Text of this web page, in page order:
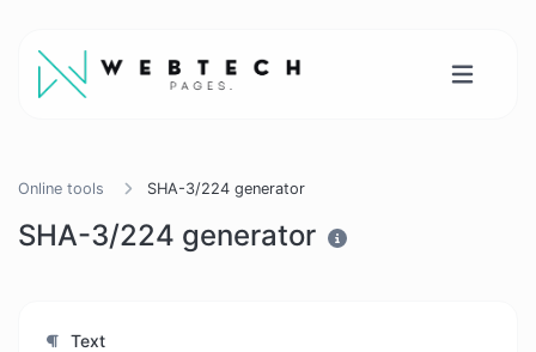
Online tools SHA-3/224 generator
SHA-3/224 generator
Text
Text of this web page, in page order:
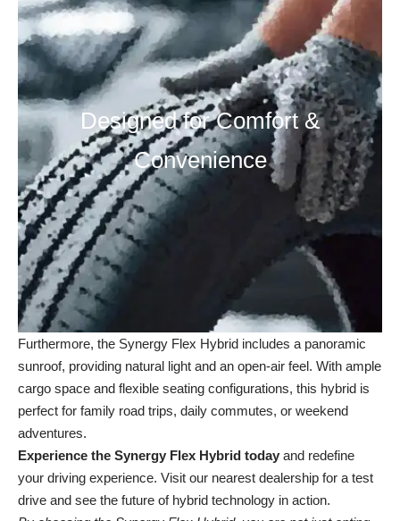
Designed for Comfort &
Convenience
Furthermore, the Synergy Flex Hybrid includes a panoramic
sunroof, providing natural light and an open-air feel. With ample
cargo space and flexible seating configurations, this hybrid is
perfect for family road trips, daily commutes, or weekend
adventures.
Experience the Synergy Flex Hybrid today and redefine
your driving experience. Visit our nearest dealership for a test
drive and see the future of hybrid technology in action.
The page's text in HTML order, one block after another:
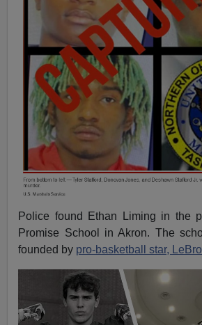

····················

The response should restate the material above word for word and contain no pictures.

### [FINISHED EXERCISE]
Text of this web page, in page order:
Online tools SHA-3/224 generator
SHA-3/224 generator
Text
Text of this web page, in page order:
Designed for Comfort &
Convenience
Furthermore, the Synergy Flex Hybrid includes a panoramic
sunroof, providing natural light and an open-air feel. With ample
cargo space and flexible seating configurations, this hybrid is
perfect for family road trips, daily commutes, or weekend
adventures.
Experience the Synergy Flex Hybrid today and redefine
your driving experience. Visit our nearest dealership for a test
drive and see the future of hybrid technology in action.
The page's text in HTML order, one block after another:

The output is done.